> TASK PROMPT: Going through the material below, output exactly the lines from the one containing "Give the centre of each line below as [x, y]." through the one containing "Double P [87, 186]", and no pictures.

> RECORDS SUPPLIED:

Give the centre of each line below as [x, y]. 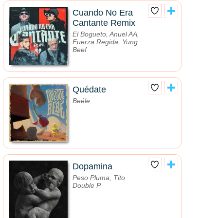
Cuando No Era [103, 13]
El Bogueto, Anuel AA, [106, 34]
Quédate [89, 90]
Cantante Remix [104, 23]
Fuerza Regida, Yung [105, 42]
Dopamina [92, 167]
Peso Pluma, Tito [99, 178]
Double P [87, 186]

==

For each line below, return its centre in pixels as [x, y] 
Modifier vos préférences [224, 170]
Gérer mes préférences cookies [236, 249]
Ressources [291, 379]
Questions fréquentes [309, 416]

==

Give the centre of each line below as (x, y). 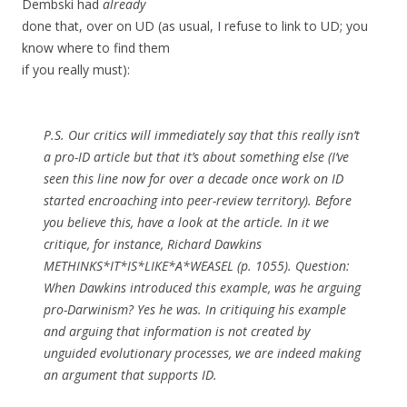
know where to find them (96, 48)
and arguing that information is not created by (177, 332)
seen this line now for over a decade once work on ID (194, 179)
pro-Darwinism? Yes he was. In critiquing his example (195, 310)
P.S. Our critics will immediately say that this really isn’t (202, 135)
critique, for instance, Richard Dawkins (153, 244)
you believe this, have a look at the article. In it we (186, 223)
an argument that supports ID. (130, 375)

> EXERCISE OUTPUT:
Give the centre of each line below as [x, y]. 
Cuando No Era [103, 13]
El Bogueto, Anuel AA, [106, 34]
Quédate [89, 90]
Cantante Remix [104, 23]
Fuerza Regida, Yung [105, 42]
Dopamina [92, 167]
Peso Pluma, Tito [99, 178]
Double P [87, 186]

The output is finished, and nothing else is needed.